Content starts
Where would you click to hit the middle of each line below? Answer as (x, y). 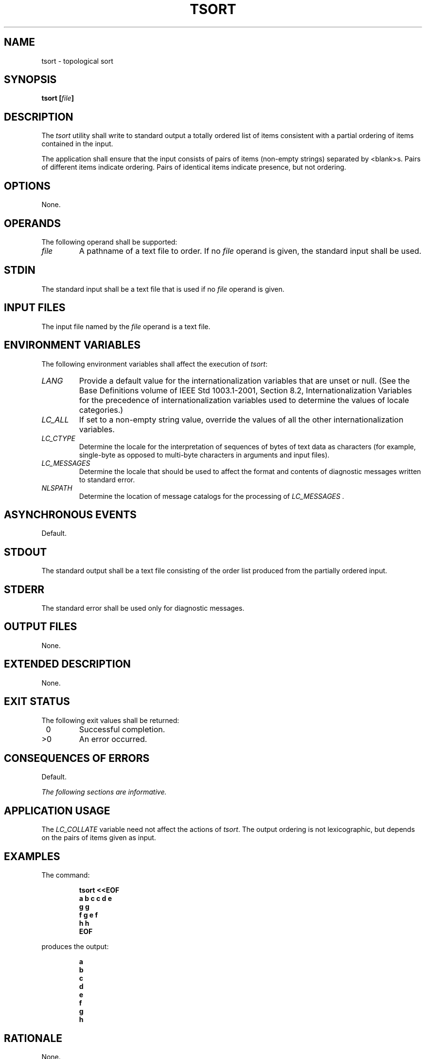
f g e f (89, 915)
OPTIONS (27, 186)
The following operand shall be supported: (109, 242)
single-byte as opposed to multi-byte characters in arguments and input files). (204, 455)
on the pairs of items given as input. (99, 838)
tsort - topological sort (77, 61)
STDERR (24, 589)
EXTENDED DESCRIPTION (67, 664)
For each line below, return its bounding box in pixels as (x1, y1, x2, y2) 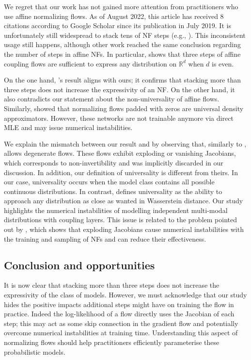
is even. (212, 58, 234, 68)
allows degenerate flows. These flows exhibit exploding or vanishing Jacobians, (4, 148, 236, 158)
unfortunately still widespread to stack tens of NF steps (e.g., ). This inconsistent (4, 30, 246, 40)
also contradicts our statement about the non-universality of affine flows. (4, 94, 220, 104)
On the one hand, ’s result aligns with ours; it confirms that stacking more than (4, 75, 241, 85)
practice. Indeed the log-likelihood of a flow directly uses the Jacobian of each (4, 309, 235, 319)
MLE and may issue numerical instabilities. (4, 122, 133, 132)
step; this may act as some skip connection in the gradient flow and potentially (4, 318, 238, 328)
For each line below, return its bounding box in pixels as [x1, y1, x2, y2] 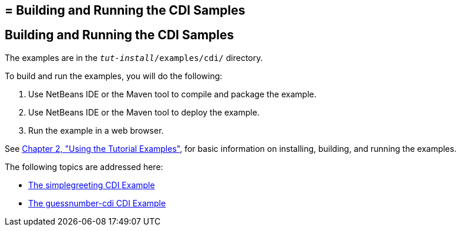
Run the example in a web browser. [28, 125, 164, 135]
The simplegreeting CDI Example [28, 179, 155, 190]
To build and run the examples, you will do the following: [5, 70, 223, 81]
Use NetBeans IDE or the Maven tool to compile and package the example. [28, 89, 317, 99]
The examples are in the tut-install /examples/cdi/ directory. [5, 52, 263, 63]
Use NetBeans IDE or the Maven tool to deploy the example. [28, 107, 260, 117]
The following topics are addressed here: [5, 161, 163, 172]
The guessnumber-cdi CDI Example [28, 198, 166, 208]
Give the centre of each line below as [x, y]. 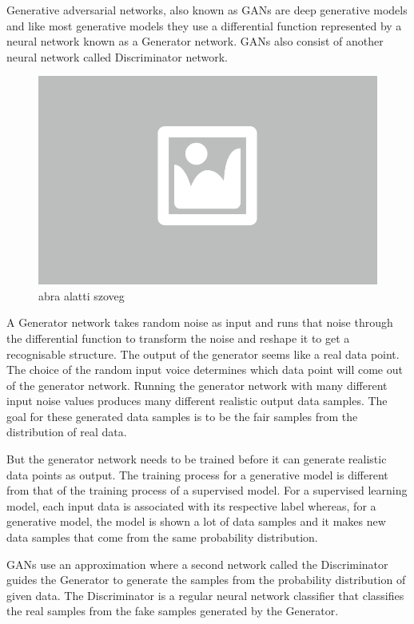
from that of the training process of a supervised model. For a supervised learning [207, 490]
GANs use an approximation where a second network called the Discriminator [197, 564]
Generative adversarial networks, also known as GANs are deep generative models [207, 10]
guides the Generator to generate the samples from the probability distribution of [206, 580]
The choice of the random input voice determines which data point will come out [205, 370]
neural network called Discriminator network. [117, 56]
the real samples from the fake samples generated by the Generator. [173, 611]
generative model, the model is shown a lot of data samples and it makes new [196, 521]
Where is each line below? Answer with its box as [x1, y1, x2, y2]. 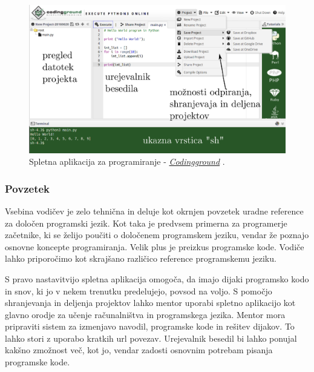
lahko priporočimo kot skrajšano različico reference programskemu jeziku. [5, 252, 276, 265]
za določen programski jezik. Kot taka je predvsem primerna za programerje [5, 216, 287, 229]
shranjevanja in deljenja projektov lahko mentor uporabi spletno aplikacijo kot [5, 296, 296, 309]
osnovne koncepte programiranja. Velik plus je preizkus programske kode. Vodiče [5, 240, 304, 253]
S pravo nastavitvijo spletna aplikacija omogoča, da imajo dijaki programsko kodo [5, 272, 309, 285]
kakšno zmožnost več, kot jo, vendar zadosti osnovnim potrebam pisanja [5, 344, 273, 356]
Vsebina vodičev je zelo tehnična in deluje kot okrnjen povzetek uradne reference [5, 204, 304, 217]
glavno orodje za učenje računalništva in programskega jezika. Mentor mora [5, 308, 286, 321]
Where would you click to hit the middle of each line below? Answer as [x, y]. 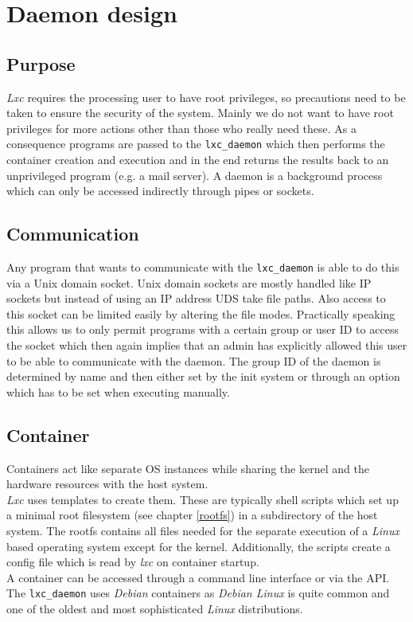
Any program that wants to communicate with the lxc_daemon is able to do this [203, 267]
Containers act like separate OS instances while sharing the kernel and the [188, 468]
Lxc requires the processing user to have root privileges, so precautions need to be [206, 97]
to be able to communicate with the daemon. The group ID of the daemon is [194, 360]
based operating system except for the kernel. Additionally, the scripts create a [199, 546]
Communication [73, 234]
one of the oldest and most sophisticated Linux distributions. [155, 609]
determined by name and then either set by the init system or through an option [203, 376]
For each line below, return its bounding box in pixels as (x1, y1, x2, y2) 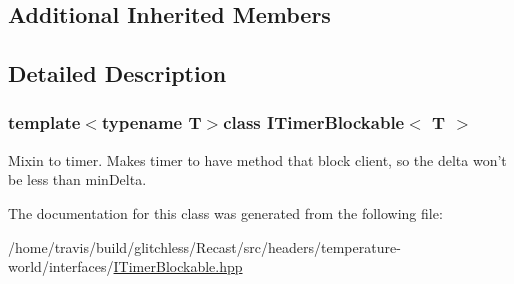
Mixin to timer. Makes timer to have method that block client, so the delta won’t (8, 149, 507, 170)
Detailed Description (8, 58, 227, 89)
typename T (101, 110, 202, 135)
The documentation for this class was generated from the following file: (8, 202, 443, 223)
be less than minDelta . (8, 169, 147, 190)
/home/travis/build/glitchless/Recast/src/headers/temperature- (8, 236, 401, 257)
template (8, 110, 81, 135)
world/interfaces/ (8, 256, 114, 277)
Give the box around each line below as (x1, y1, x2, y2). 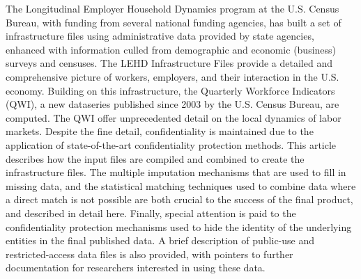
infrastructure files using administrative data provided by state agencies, (6, 29, 314, 43)
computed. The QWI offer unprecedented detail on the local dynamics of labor (6, 110, 341, 125)
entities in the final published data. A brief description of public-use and (6, 233, 315, 248)
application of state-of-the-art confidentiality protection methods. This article (6, 137, 337, 152)
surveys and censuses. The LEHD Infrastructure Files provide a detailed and (6, 56, 332, 70)
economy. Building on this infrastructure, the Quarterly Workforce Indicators (6, 83, 335, 97)
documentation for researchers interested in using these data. (6, 260, 266, 275)
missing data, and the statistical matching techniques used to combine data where (6, 178, 356, 193)
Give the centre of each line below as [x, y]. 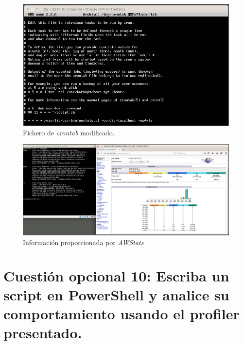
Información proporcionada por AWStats [83, 242]
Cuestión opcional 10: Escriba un [116, 275]
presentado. [43, 333]
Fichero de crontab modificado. [69, 132]
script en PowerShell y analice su [116, 294]
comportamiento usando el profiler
Content ends
• _How to complete this task_
Your answer should consist of each line above in which "lahko" appears.

• _Task result_
lahko priporočimo kot skrajšano različico reference programskemu jeziku. [5, 252, 276, 265]
shranjevanja in deljenja projektov lahko mentor uporabi spletno aplikacijo kot [5, 296, 296, 309]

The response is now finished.